If Caan’s gambler was something of likably conflicted loser with self-loathing issues, in the new film, Mark Wahlberg plays the character more as an empty cipher, a smug and emotionally dead jerk who is too stupid to take advantage of the way-too-many lifelines that are offered him.


However, you never really get the feeling that he is having a dark night of the soul, he simply doesn’t seem to care too much about anything that is happening.  Also, for some reason, the self-loathing Jew aspect of the character has been completely written out, Wahlberg’s gambler has the newly-Anglicized name Jim Bennett.  Bennett, unlike his predecessor Freed, does not appear to have the self-awareness to even realize why he acts so recklessly.  He just seems to do it because: well, why not?


Bennett is supposed to be a beloved cool professor in his university – though frankly his lectures appear to be dancing on the fine line between rant and mental breakdown.  He regularly singles out students in his class for passive-aggressive praise or outright dismissal.  He gets into harrumphs when the students don’t get how brilliantly tortured he is and throws the entire class out early.  He also gets involved in an extremely dysfunctional affair with a young co-ed in his class (Brie Larson) and starts a very odd mentorship with a full-scholarship basketball superstar (Anthony Kelley) who has no interest in learning about literature.


No professor could act as unprofessionally and irresponsibly as this without getting fired, even if he did have tenure.


Oddly, the new Gambler does not exactly acknowledge the most basic fact of its lead character – that the man is a deranged gambler – instead trying to make it seem that Bennett’s mammoth bad luck and massive debts are all part of his existential angst and spiritual emptiness.  His problems have him disinherited by his dying grandfather (George Kennedy).  He borrows money from loan sharks to pay off other loan sharks, and amazingly ungratefully takes money from his finally fed-up mother (Jessica Lange).  Of course, every time he gets his hands on the money that could possibly save his ass, he heads right out and blows it on games of chance.


Eventually, the audience can’t help be wonder whether Bennett is past redemption – or for that matter why we should care if he gets out of the massive mess that he has gotten himself into.

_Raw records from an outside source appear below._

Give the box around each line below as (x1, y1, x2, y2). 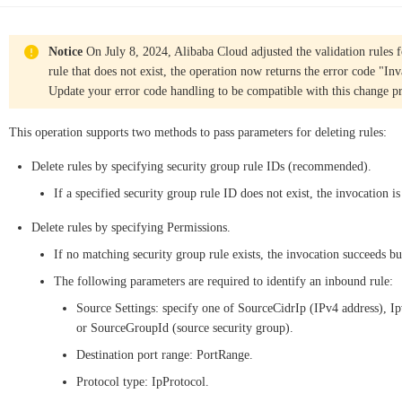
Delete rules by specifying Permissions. (31, 221, 231, 234)
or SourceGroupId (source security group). (76, 321, 293, 335)
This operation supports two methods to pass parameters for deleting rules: (9, 126, 387, 139)
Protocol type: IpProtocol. (76, 375, 209, 389)
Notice (48, 45, 83, 58)
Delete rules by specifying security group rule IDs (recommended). (31, 160, 371, 173)
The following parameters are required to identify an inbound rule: (54, 275, 393, 288)
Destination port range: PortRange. (76, 348, 253, 362)
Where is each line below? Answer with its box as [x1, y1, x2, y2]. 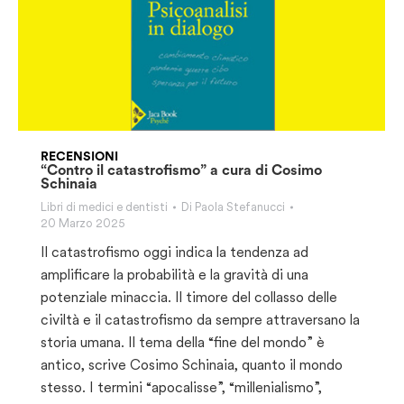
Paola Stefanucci [195, 199, 285, 214]
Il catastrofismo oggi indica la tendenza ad [41, 243, 308, 261]
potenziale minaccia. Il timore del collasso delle [41, 288, 337, 306]
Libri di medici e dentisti [41, 199, 168, 214]
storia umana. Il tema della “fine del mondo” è [41, 333, 325, 351]
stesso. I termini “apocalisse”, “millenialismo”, [41, 378, 322, 396]
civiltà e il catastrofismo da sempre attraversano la [41, 310, 360, 328]
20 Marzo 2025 [41, 216, 125, 230]
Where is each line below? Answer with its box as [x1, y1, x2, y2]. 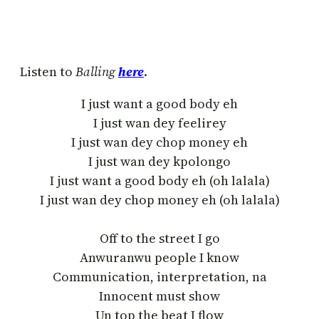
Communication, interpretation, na [52, 267, 267, 286]
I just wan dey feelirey [93, 113, 226, 132]
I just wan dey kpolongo [88, 152, 231, 170]
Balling [75, 62, 118, 80]
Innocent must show [99, 286, 220, 305]
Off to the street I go [99, 229, 220, 247]
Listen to [20, 62, 75, 80]
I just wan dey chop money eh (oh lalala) [39, 190, 280, 209]
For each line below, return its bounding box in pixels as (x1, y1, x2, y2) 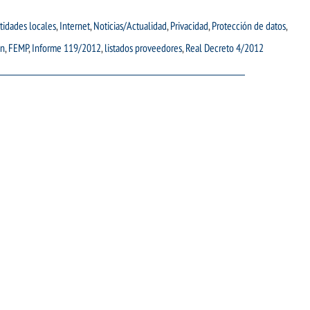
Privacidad (170, 19, 208, 33)
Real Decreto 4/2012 (185, 42, 264, 55)
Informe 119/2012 (32, 42, 101, 55)
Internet (60, 19, 90, 33)
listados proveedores (104, 42, 182, 55)
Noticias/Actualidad (93, 19, 167, 33)
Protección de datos (212, 19, 286, 33)
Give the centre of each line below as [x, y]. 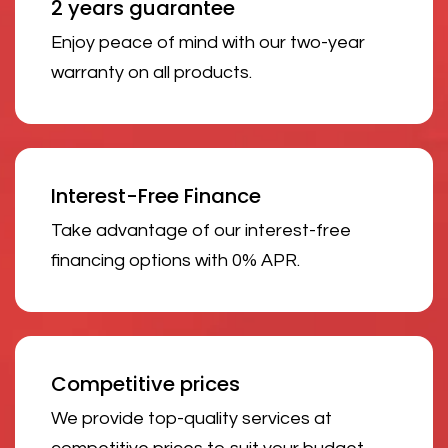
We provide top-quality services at [191, 418]
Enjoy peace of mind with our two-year [208, 42]
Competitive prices [145, 383]
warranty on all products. [151, 72]
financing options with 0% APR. [175, 260]
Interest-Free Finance [156, 195]
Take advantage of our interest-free [201, 230]
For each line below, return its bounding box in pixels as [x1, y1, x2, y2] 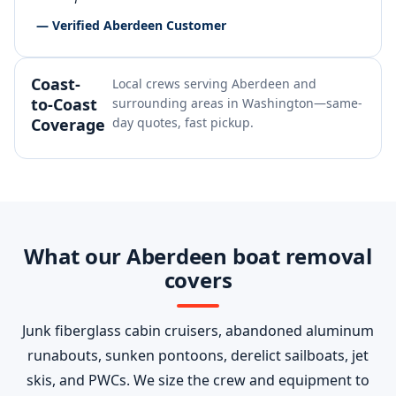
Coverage [31, 114, 105, 135]
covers [164, 265, 232, 294]
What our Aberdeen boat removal [24, 241, 372, 270]
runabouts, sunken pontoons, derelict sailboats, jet [27, 346, 369, 365]
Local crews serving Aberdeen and [112, 75, 316, 92]
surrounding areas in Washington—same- [112, 95, 362, 111]
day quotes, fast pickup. [112, 114, 254, 131]
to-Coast [31, 94, 97, 115]
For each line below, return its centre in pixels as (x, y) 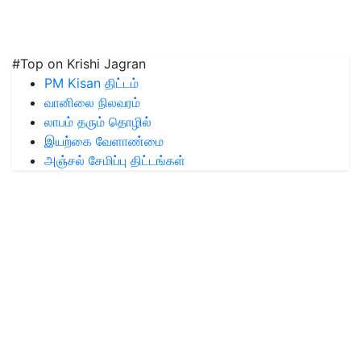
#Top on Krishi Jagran (79, 63)
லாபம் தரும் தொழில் (98, 121)
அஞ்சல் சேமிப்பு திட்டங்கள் (115, 160)
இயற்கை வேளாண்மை (104, 141)
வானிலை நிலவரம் (92, 102)
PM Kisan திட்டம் (91, 83)
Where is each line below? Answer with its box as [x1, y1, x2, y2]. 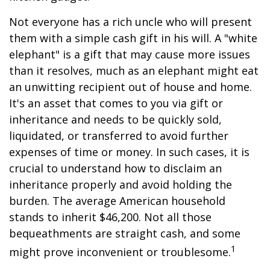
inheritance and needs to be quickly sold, [9, 112, 222, 127]
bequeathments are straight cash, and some [9, 226, 240, 240]
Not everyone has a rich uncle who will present [9, 14, 252, 29]
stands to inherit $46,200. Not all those [9, 210, 212, 224]
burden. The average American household [9, 193, 225, 208]
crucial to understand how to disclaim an [9, 161, 222, 175]
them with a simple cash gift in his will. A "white [9, 31, 257, 45]
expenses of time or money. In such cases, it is [9, 145, 250, 159]
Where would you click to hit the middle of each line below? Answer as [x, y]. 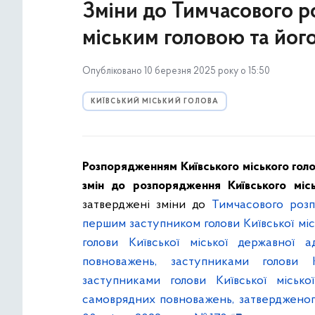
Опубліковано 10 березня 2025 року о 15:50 [176, 71]
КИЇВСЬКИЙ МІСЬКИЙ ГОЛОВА [155, 102]
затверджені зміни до [147, 205]
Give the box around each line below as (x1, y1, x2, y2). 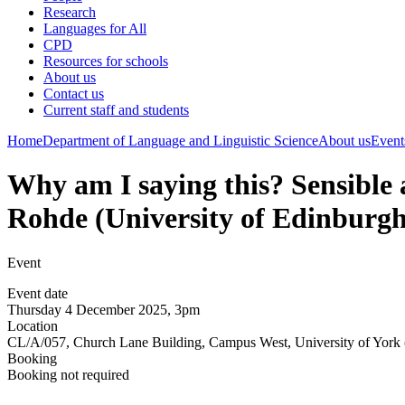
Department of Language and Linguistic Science (42, 133, 318, 148)
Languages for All (43, 21, 146, 36)
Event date (7, 285, 68, 301)
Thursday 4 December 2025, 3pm (7, 301, 200, 317)
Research (43, 5, 96, 20)
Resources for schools (43, 53, 168, 69)
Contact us (43, 86, 104, 101)
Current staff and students (43, 102, 189, 118)
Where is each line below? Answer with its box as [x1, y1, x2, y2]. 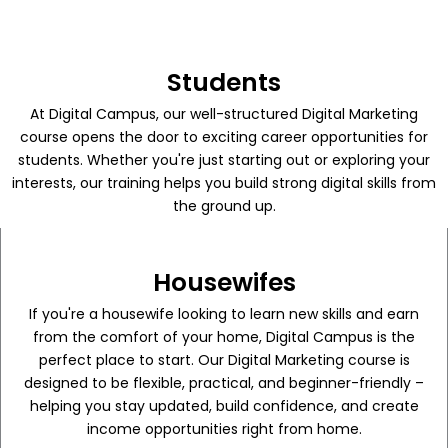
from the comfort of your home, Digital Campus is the [33, 327, 415, 348]
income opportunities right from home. [86, 419, 362, 440]
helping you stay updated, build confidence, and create [29, 396, 419, 417]
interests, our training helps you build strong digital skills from [12, 173, 436, 194]
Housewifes [152, 265, 296, 301]
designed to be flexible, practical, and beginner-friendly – [24, 373, 424, 394]
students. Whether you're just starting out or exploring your [18, 150, 430, 171]
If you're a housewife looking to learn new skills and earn [29, 304, 419, 325]
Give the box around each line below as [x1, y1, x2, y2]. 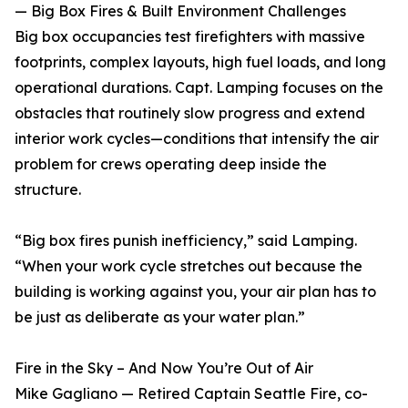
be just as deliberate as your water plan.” [15, 308, 305, 327]
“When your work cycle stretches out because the [15, 257, 362, 276]
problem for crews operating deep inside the [15, 155, 327, 174]
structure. [15, 180, 81, 199]
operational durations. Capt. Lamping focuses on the [15, 78, 383, 97]
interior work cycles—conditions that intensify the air [15, 129, 379, 148]
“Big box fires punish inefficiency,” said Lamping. [15, 231, 357, 250]
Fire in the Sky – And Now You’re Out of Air [15, 359, 313, 378]
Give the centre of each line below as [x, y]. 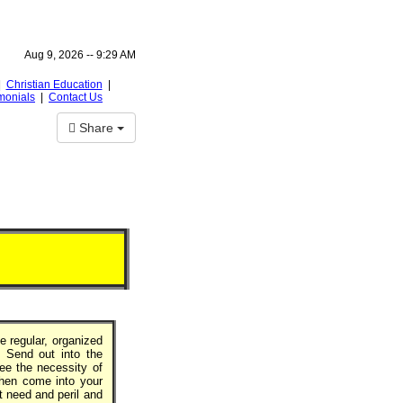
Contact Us [76, 97]
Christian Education [54, 85]
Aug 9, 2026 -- [60, 55]
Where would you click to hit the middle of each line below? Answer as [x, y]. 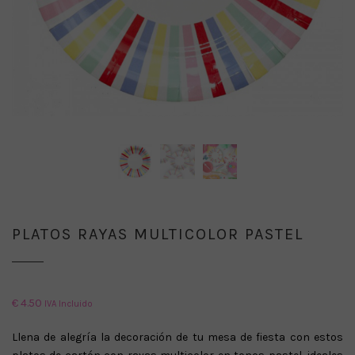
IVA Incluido [69, 303]
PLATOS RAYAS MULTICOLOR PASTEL [158, 234]
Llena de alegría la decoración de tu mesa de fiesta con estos [177, 337]
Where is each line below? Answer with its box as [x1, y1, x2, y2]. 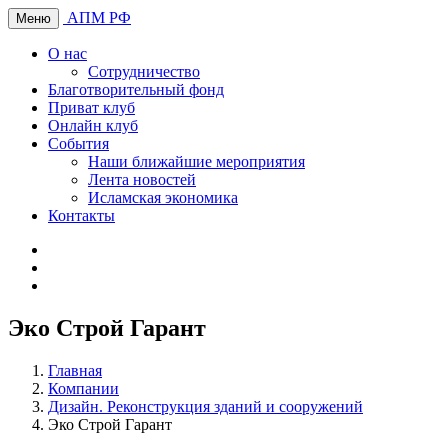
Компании [48, 379, 119, 397]
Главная [48, 361, 102, 379]
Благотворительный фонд [48, 81, 224, 98]
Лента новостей [88, 171, 196, 188]
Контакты [48, 207, 115, 224]
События [48, 135, 109, 152]
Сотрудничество [88, 63, 200, 80]
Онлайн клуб [48, 117, 138, 134]
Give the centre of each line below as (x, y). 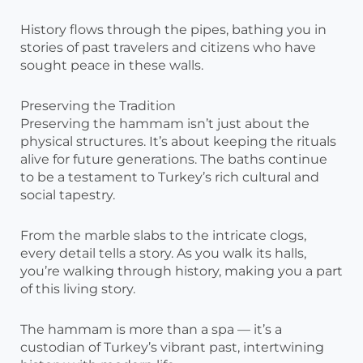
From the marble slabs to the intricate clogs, (163, 236)
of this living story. (78, 289)
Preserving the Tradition (98, 106)
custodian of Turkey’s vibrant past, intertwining (172, 348)
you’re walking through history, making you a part (181, 271)
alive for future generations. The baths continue (174, 160)
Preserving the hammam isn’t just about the (165, 124)
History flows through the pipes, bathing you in (173, 30)
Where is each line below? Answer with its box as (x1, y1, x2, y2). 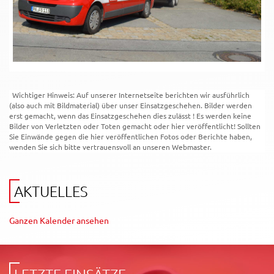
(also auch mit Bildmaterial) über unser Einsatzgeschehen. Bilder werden (9, 100, 252, 110)
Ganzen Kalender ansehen (9, 214, 109, 226)
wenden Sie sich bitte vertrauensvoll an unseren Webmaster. (9, 141, 212, 152)
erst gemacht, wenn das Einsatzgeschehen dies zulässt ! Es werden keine (9, 110, 251, 120)
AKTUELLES (14, 181, 87, 200)
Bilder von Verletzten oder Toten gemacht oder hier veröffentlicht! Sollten (9, 120, 261, 131)
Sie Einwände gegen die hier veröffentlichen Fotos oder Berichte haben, (9, 131, 252, 141)
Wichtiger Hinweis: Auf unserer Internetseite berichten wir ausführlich (12, 89, 250, 100)
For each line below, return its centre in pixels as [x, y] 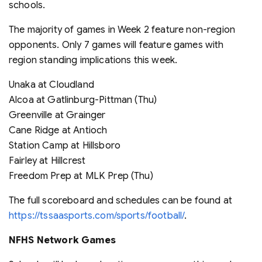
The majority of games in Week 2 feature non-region [122, 30]
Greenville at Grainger [57, 115]
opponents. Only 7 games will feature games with [116, 45]
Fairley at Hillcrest [47, 161]
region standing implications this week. [93, 60]
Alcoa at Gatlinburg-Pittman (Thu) [83, 100]
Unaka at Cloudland [51, 85]
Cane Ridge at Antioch [58, 130]
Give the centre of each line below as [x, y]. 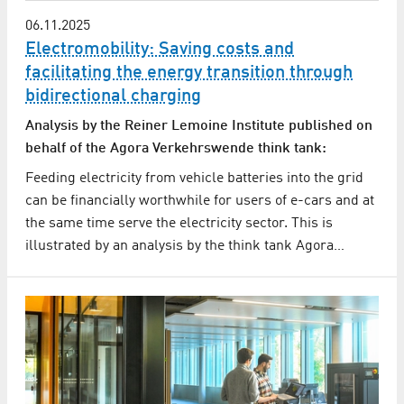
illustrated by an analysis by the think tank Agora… [185, 246]
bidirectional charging [113, 96]
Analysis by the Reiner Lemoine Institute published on [199, 126]
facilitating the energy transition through [189, 73]
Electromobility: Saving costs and [160, 49]
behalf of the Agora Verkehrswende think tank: [176, 148]
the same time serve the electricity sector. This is [179, 223]
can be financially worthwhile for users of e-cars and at [200, 201]
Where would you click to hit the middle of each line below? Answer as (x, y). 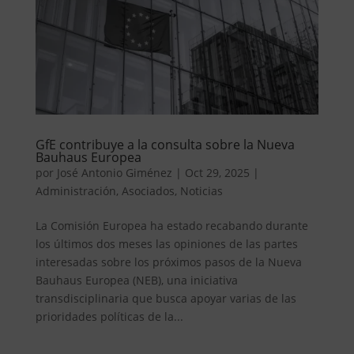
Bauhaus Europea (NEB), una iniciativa (136, 280)
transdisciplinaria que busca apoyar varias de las (166, 298)
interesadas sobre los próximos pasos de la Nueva (168, 262)
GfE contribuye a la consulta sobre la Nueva (165, 144)
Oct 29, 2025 (217, 172)
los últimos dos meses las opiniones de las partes (166, 243)
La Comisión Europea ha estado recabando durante (171, 225)
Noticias (201, 190)
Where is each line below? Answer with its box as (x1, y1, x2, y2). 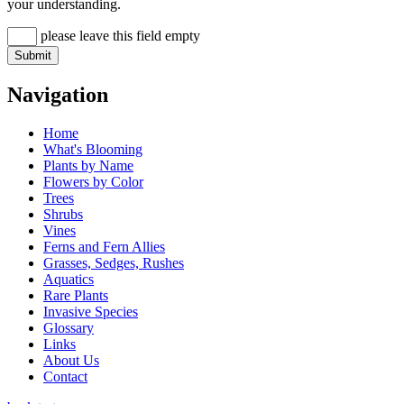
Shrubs (43, 207, 83, 222)
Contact (43, 369, 87, 384)
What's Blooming (43, 142, 142, 157)
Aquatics (43, 271, 94, 287)
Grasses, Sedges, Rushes (43, 255, 184, 271)
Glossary (43, 320, 94, 335)
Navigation (7, 83, 108, 107)
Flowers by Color (43, 174, 143, 189)
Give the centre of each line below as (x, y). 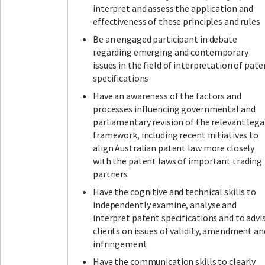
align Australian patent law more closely (174, 148)
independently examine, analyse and (165, 205)
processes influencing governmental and (174, 109)
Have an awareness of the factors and (167, 96)
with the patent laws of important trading (178, 161)
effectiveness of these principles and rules (177, 22)
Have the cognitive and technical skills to (174, 192)
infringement (120, 244)
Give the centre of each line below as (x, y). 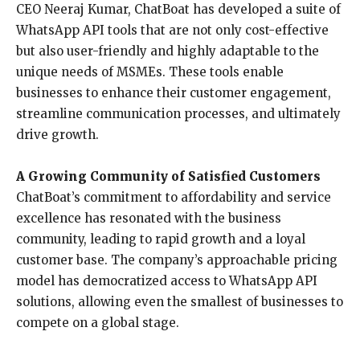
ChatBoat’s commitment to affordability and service (174, 197)
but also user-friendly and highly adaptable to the (168, 51)
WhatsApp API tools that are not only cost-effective (172, 30)
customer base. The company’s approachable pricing (177, 260)
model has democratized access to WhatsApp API (167, 281)
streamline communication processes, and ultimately (178, 114)
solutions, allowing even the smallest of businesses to (180, 302)
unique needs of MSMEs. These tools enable (150, 72)
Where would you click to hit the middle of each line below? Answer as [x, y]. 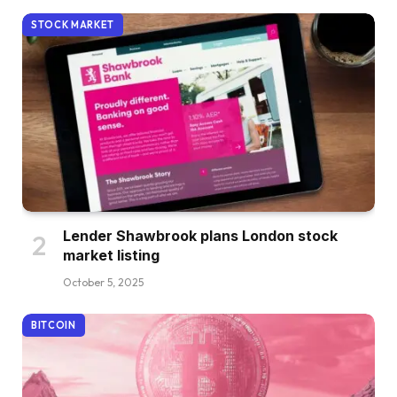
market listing [111, 255]
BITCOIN [54, 325]
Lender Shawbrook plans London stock [200, 235]
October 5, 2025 [103, 282]
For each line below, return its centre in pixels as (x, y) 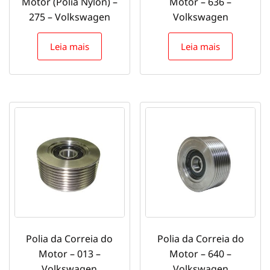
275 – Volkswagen (69, 17)
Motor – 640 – (201, 253)
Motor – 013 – (69, 253)
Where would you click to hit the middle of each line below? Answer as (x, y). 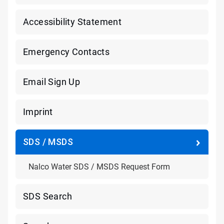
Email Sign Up (52, 82)
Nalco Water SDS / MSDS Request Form (99, 167)
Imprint (38, 112)
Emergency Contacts (66, 52)
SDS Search (47, 196)
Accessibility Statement (72, 22)
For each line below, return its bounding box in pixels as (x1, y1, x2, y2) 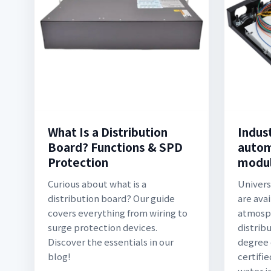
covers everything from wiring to (48, 206, 188, 219)
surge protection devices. (48, 221, 157, 233)
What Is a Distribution (48, 123, 168, 140)
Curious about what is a (48, 177, 146, 190)
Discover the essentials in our (48, 235, 174, 248)
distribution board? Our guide (48, 192, 175, 204)
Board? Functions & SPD (48, 139, 183, 155)
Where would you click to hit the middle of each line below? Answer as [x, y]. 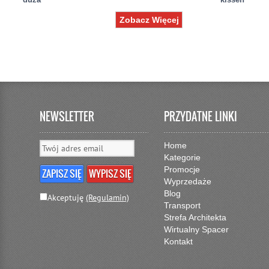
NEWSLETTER [67, 116]
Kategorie [183, 157]
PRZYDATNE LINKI [201, 116]
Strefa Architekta [195, 217]
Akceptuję [67, 198]
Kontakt [179, 241]
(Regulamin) [108, 198]
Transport [183, 205]
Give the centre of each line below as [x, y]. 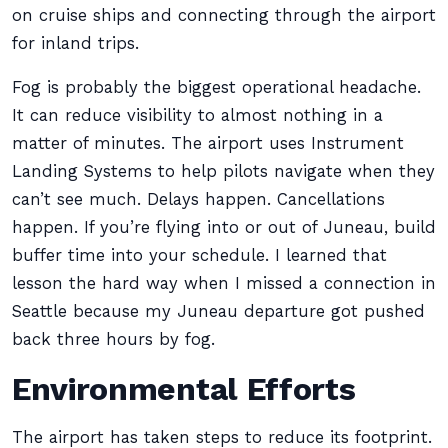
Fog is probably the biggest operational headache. [216, 87]
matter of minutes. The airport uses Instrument [208, 143]
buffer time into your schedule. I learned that [199, 255]
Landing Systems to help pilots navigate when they [223, 171]
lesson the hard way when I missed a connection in [224, 283]
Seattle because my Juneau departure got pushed [218, 311]
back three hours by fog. [113, 339]
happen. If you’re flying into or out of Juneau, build [224, 227]
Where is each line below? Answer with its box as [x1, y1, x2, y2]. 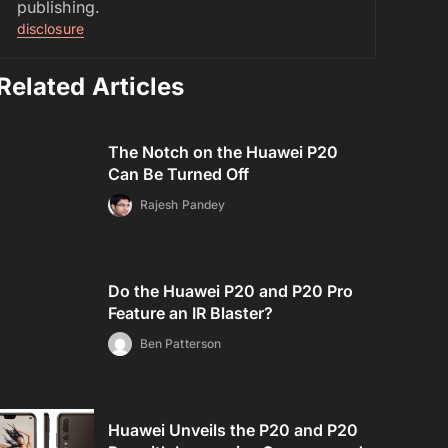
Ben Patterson [140, 336, 221, 351]
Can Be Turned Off [108, 164, 250, 184]
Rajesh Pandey [140, 197, 225, 212]
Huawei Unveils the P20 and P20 [108, 420, 359, 440]
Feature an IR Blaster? [108, 303, 274, 323]
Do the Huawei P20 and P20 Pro [108, 281, 354, 301]
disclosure [17, 20, 84, 37]
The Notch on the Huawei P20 [108, 142, 339, 162]
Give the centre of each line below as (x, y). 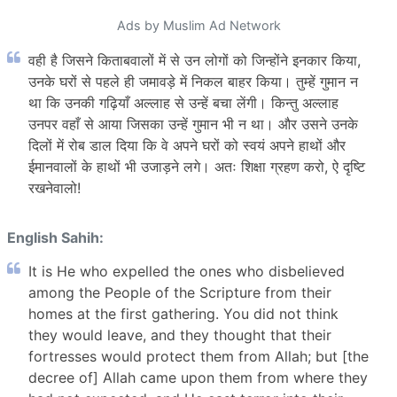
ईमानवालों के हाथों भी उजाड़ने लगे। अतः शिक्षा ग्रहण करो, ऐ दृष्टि (197, 167)
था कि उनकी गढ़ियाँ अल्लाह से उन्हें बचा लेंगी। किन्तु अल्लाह (183, 103)
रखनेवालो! (54, 188)
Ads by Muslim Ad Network (198, 26)
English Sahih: (55, 238)
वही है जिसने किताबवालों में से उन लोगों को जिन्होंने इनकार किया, (195, 61)
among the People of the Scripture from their (180, 292)
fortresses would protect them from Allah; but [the (198, 356)
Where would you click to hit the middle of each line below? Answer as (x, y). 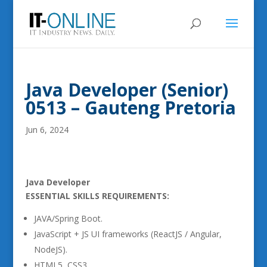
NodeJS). (50, 249)
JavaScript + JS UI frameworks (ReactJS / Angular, (128, 234)
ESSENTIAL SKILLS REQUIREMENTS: (97, 196)
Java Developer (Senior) (127, 90)
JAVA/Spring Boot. (68, 218)
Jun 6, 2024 (47, 130)
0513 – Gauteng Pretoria (131, 108)
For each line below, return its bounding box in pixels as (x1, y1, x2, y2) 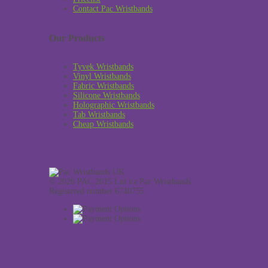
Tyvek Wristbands (73, 62, 133, 72)
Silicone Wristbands (73, 91, 140, 100)
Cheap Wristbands (73, 120, 133, 129)
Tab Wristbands (73, 110, 125, 120)
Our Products (49, 32, 105, 44)
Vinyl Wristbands (73, 72, 131, 81)
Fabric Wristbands (73, 81, 134, 91)
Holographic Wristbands (73, 100, 154, 110)
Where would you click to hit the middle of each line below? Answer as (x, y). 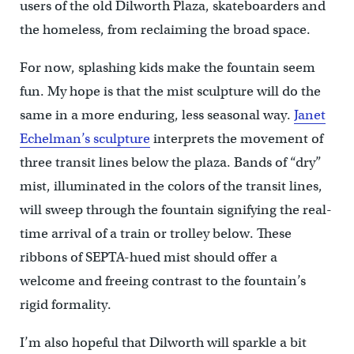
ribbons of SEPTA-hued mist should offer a (148, 257)
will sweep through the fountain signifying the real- (175, 210)
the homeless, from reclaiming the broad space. (165, 30)
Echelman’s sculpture (85, 139)
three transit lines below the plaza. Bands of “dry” (170, 162)
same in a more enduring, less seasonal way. (156, 115)
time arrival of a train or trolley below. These (155, 233)
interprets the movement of (236, 139)
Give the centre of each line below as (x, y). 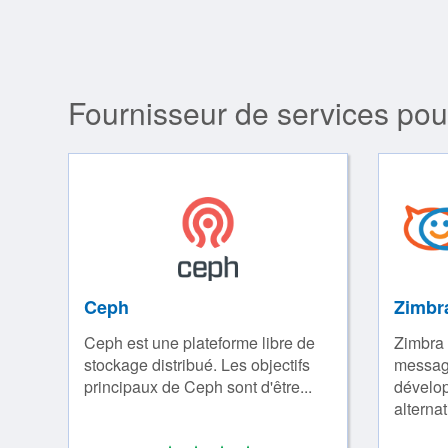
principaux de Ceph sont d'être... (198, 387)
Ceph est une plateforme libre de (200, 343)
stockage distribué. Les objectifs (197, 365)
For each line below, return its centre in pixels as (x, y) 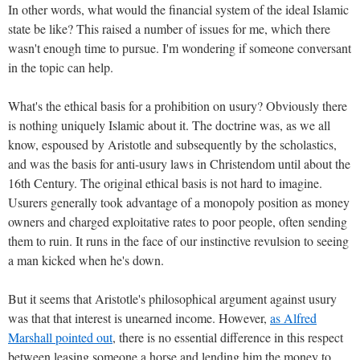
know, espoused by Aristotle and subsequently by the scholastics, (172, 144)
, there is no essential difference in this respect (228, 337)
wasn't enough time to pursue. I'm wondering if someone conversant (180, 47)
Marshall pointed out (60, 337)
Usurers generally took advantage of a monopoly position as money (179, 202)
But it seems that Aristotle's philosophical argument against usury (172, 298)
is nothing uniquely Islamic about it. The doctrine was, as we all (169, 125)
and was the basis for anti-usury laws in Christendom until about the (179, 163)

It doesn’t help that Wahlberg is hopelessly miscast and really doesn’t have the acting chops to give Bennett the subtle shadings that would make him seem like anything other than a complete self-absorbed asshole.


Wahlberg’s complete wrongness for the part is particularly obvious when he has to do scenes against three savvy character actors as the colorful gangsters who hold his life in the balance.  Michael Kenneth Williams, John Goodman and Alvin Ing all act circles around Wahlberg, to the point that you barely even notice that he’s on screen when he is with them.


Unfortunately the movie is hindered by William (The Departed) Monahan’s extremely verbose screenplay.  That is not to say that the writing is not periodically disarmingly intelligent and pithy, however it is to say that no one – but no one – really speaks like this.  These aren’t people having conversations, they are people dropping soliloquies upon each other.  This kind of dialogue might – just might – work on stage, but it’s distractingly stilted onscreen.


In the end, the new Gambler does not even have the courage to follow the original film into the true depths and misery of a gambling addiction.  In the first film, Axel Freed crashes and is left wallowing in desperation.  The new one does not exactly have a happy ending, but you could argue at least that in the end Jim Bennett sort of breaks even, leaving the audience to wonder if he has learned anything from all the drama he has needlessly put himself through.  I tend to doubt it.  And if he hasn’t learned from his mistakes and will probably be repeating them, why have we been watching him for almost two hours?